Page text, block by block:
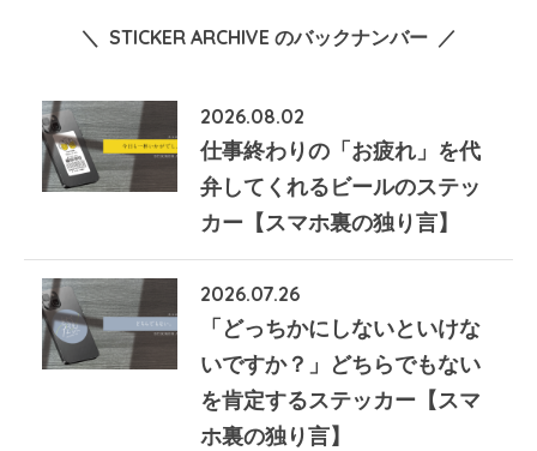
＼ STICKER ARCHIVE のバックナンバー ／
2026.08.02
仕事終わりの「お疲れ」を代
弁してくれるビールのステッ
カー【スマホ裏の独り言】
2026.07.26
「どっちかにしないといけな
いですか？」どちらでもない
を肯定するステッカー【スマ
ホ裏の独り言】
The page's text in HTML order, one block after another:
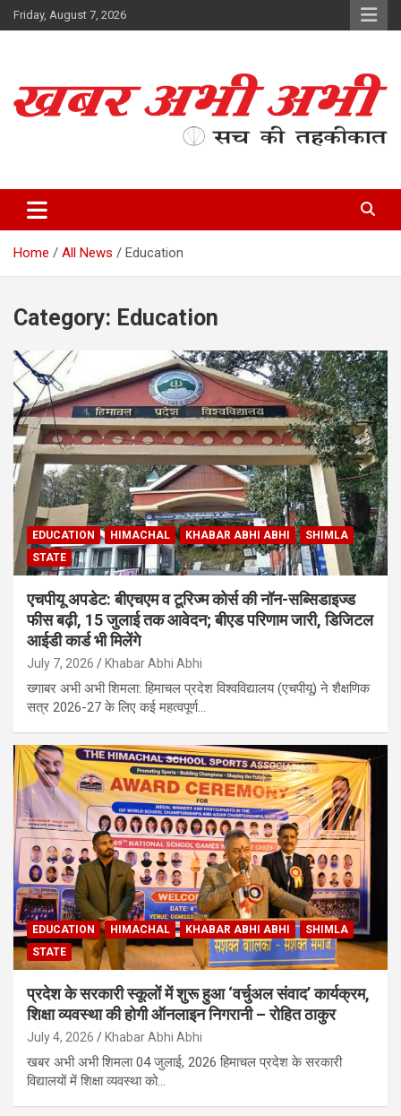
● ● ● ● ● ● ●
Print all of the data exactly, and do not carry over any pictures.

Written response.
Page text, block by block:
＼ STICKER ARCHIVE のバックナンバー ／
2026.08.02
仕事終わりの「お疲れ」を代
弁してくれるビールのステッ
カー【スマホ裏の独り言】
2026.07.26
「どっちかにしないといけな
いですか？」どちらでもない
を肯定するステッカー【スマ
ホ裏の独り言】
The page's text in HTML order, one block after another:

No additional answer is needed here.